**Input data**
+ + +
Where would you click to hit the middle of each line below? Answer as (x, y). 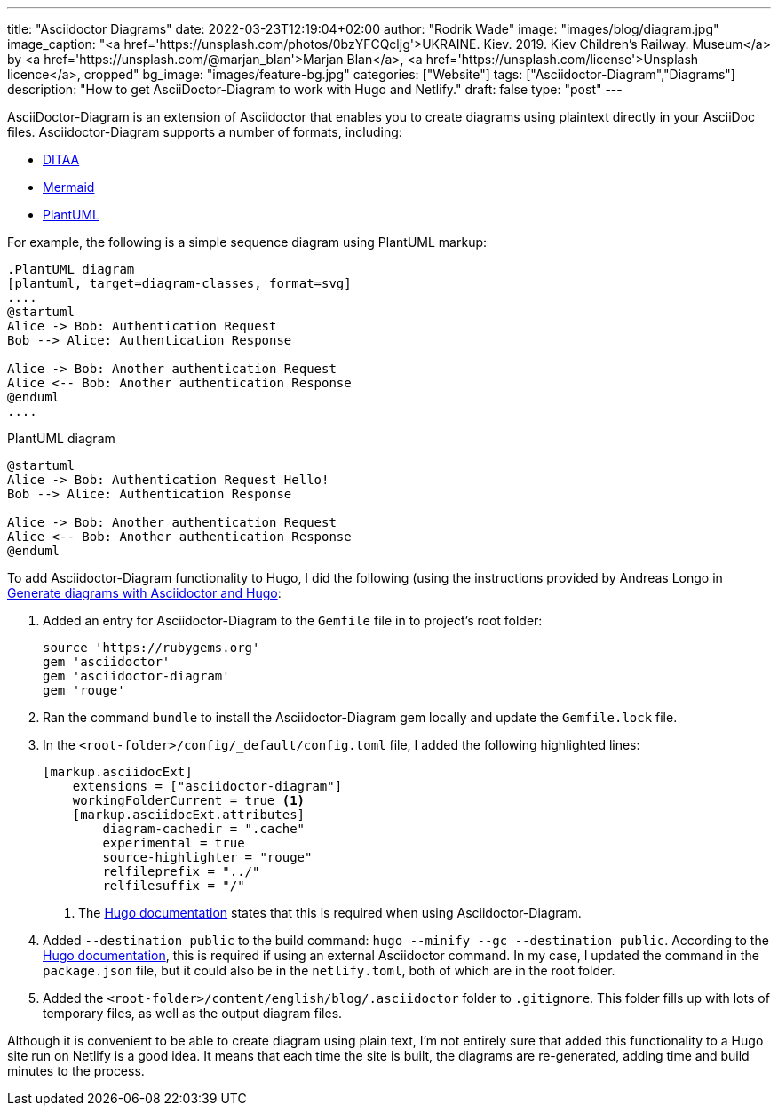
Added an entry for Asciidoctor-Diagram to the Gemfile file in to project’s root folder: (293, 620)
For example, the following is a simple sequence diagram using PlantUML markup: (247, 242)
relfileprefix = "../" (181, 871)
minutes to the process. (76, 1071)
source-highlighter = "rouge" (207, 857)
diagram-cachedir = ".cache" (204, 829)
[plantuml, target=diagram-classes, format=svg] (179, 283)
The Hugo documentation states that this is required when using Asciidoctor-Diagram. (330, 913)
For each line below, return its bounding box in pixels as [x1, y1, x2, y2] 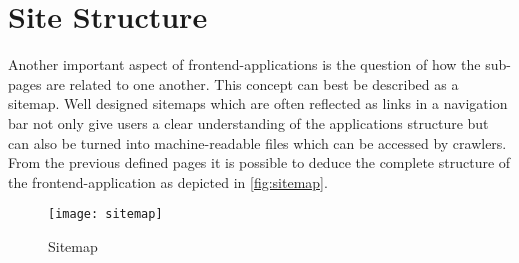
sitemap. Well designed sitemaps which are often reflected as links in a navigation [8, 93, 508, 114]
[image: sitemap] [48, 207, 163, 222]
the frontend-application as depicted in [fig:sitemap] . [8, 171, 328, 192]
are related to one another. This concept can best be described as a [46, 73, 459, 94]
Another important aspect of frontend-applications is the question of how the [8, 54, 481, 75]
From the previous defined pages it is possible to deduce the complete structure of [8, 152, 511, 173]
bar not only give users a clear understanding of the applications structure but [8, 112, 489, 133]
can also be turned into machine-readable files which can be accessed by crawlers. [8, 132, 507, 153]
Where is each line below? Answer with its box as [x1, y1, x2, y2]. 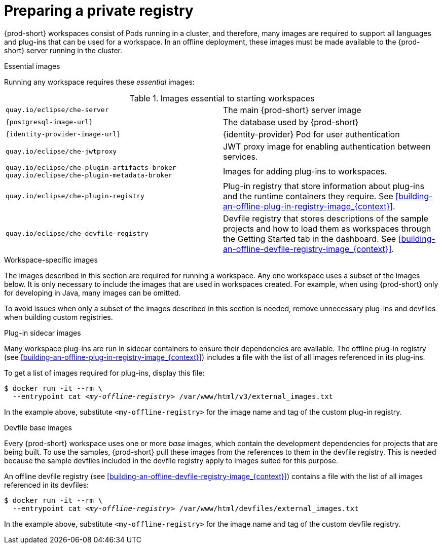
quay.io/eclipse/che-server [6, 106, 109, 114]
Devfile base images [4, 423, 72, 432]
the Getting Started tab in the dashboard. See [223, 233, 396, 244]
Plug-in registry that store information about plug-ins [223, 180, 424, 191]
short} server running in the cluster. [4, 46, 122, 55]
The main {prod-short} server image [223, 104, 361, 115]
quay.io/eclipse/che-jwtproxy [6, 148, 117, 156]
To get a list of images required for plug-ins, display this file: [4, 368, 205, 377]
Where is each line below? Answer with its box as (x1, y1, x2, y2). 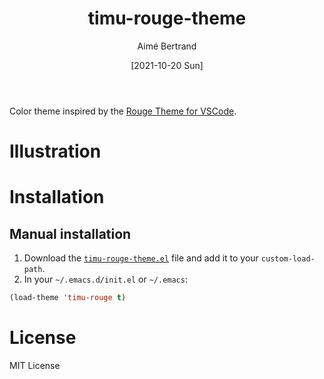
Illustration (9, 140, 102, 163)
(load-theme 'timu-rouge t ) (9, 293, 127, 303)
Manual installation (9, 225, 132, 242)
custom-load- (260, 254, 316, 264)
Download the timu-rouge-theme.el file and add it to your (23, 252, 259, 264)
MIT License (9, 359, 61, 371)
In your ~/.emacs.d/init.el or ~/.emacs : (23, 273, 188, 286)
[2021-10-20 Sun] (130, 59, 204, 71)
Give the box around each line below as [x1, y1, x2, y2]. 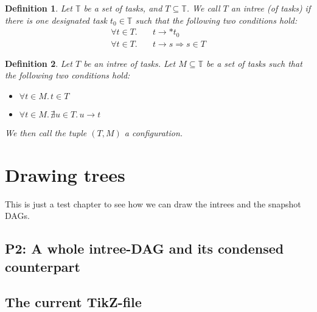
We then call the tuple [5, 126, 87, 139]
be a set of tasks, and [83, 2, 162, 14]
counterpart [5, 257, 80, 276]
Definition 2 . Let [5, 57, 72, 69]
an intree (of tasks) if [231, 2, 311, 14]
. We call [186, 2, 220, 14]
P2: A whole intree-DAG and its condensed [5, 239, 284, 258]
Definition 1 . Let [5, 2, 72, 14]
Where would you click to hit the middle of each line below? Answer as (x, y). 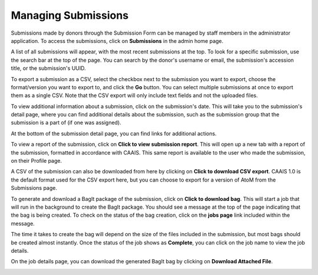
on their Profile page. (37, 161)
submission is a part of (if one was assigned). (66, 123)
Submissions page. (34, 188)
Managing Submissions (70, 15)
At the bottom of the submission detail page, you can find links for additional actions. (114, 133)
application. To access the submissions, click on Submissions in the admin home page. (117, 41)
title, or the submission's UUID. (49, 68)
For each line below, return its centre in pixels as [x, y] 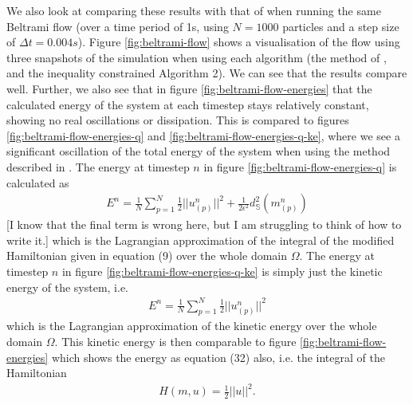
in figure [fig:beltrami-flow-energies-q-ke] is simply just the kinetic [222, 271]
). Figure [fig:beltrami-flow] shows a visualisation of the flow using [239, 42]
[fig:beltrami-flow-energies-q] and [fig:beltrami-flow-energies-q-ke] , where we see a [203, 135]
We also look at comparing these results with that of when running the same [194, 10]
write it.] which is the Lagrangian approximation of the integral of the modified [201, 240]
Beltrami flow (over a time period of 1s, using [118, 26]
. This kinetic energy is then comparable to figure [175, 342]
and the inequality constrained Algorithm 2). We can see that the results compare [207, 73]
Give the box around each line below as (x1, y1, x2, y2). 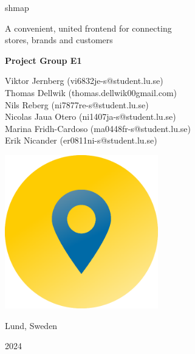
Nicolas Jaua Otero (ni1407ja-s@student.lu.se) (5, 110, 176, 123)
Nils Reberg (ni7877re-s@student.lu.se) (5, 98, 149, 111)
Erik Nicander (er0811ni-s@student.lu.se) (5, 134, 157, 147)
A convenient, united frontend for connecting (5, 21, 172, 34)
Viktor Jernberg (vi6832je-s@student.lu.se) (5, 74, 163, 87)
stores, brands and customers (5, 33, 113, 46)
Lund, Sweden (5, 319, 58, 331)
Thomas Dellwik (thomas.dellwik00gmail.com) (5, 86, 177, 99)
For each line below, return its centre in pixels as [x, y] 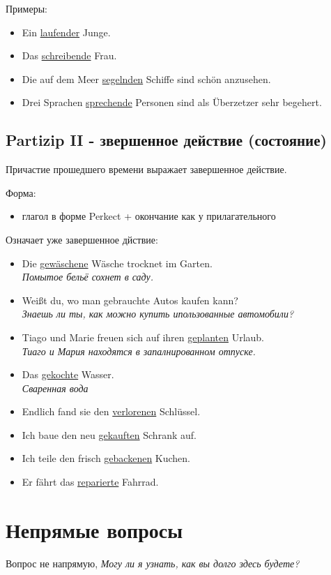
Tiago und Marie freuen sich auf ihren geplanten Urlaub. [143, 337]
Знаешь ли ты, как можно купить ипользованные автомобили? [158, 314]
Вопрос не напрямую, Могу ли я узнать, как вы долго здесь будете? [153, 563]
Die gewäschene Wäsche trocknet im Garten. [117, 263]
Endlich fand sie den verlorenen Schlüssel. [111, 411]
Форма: [21, 192]
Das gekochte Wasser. [68, 374]
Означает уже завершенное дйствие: [82, 239]
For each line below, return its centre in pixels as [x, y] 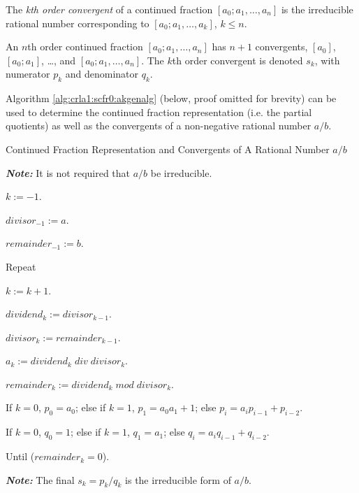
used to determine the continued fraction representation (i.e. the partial [159, 112]
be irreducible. [181, 172]
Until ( [20, 456]
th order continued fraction [85, 47]
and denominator [102, 74]
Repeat [21, 266]
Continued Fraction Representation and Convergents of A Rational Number [168, 149]
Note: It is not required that [68, 172]
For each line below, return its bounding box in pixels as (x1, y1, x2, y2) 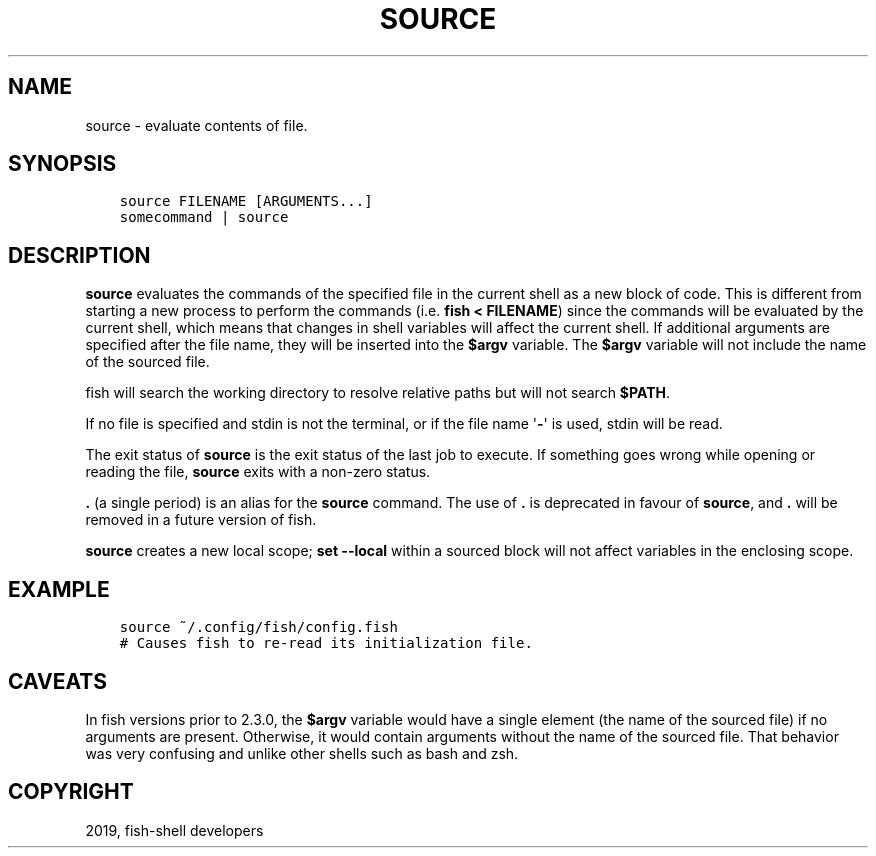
+ + +
**Assignment**
Looking at the material above, state the number of lines that contain the word "server". Give nothing but that number.

**Reply to the exercise**
3